"Defender os agentes e fechar o batalhão". O lema que gerou o caos
Sem polícia na rua desde sábado, as ruas de Vitória, capital do Espírito Santo, e de outras cidades do estado do Sudeste do Brasil, vivem momentos de caos absoluto. Estavam contabilizadas até meio da tarde de ontem 87 mortes violentas e quase 300 lojas saqueadas. Parte dos transportes públicos não circula, há empresas que não abrem as portas ao público e as escolas estão fechadas por precaução num total de 110 milhões de reais, perto de 35 milhões de euros, de prejuízos materiais. Destino turístico, o estado já estima impacto negativo no setor na ordem dos 30% no Carnaval. E com o som de tiroteios como pano de fundo, a população prefere ficar em casa a ir trabalhar ou fazer compras básicas.
"Não vi nenhum tiroteio simplesmente porque não ponho o nariz fora de casa mas oiço muitos da janela e recebo vídeos e áudios constantes dos crimes que se estão a passar lá fora", conta ao DN Leandra Lopes, doméstica de 26 anos, moradora na região da Grande Vitória. "Fui apenas ao supermercado fazer compras inevitáveis mas voltei logo para casa cheia de medo porque pessoas suspeitas de moto circulam por todo o lado a encarar-nos, por isso a maioria das lojas fechou, as escolas também, é uma cidade-fantasma."
A greve começou no sábado. Não em forma de greve formal, porque a polícia está proibida pela Constituição de a fazer, mas através de um movimento de familiares dos agentes que bloqueia os batalhões em Vitória, nas cidades limítrofes e noutros pontos do Espírito Santo, estado entre o Rio de Janeiro e a Bahia, com quatro milhões de habitantes e área correspondente a aproximadamente metade de Portugal. Reivindicam os familiares, liderados por mulheres dos polícias que se autodenominam "Marias", um aumento salarial de 65% até 2020.

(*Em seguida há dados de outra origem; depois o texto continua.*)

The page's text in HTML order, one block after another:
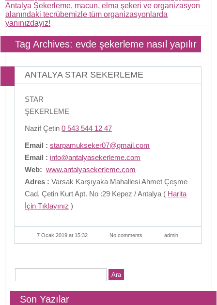
Tag Archives: evde şekerleme nasıl yapılır
ANTALYA STAR SEKERLEME
STAR
ŞEKERLEME
Nazif Çetin0 543 544 12 47
Email : starpamukseker07@gmail.com
Email : info@antalyasekerleme.com
Web: www.antalyasekerleme.com
Adres : Varsak Karşıyaka Mahallesi Ahmet Çeşme
Cad. Çetin Kurt Apt. No :29 Kepez / Antalya ( Harita
İçin Tıklayınız )
7 Ocak 2019 at 15:32 No comments admin
Son Yazılar

"Guerreiras da polícia, qual é a sua missão? Defender os agentes e fechar o batalhão", cantam as "Marias" em frente aos batalhões. "O salário de menos de 2300 reais [à volta de 700 euros] não dá para sustentar uma família", diz um polícia que prefere não se identificar. A mãe dele acrescenta que, "além dos gastos normais, há o risco permanente e há gastos em fardas porque eles só têm direito a uma por ano, se se estragar alguma coisa têm de comprar outra do próprio bolso".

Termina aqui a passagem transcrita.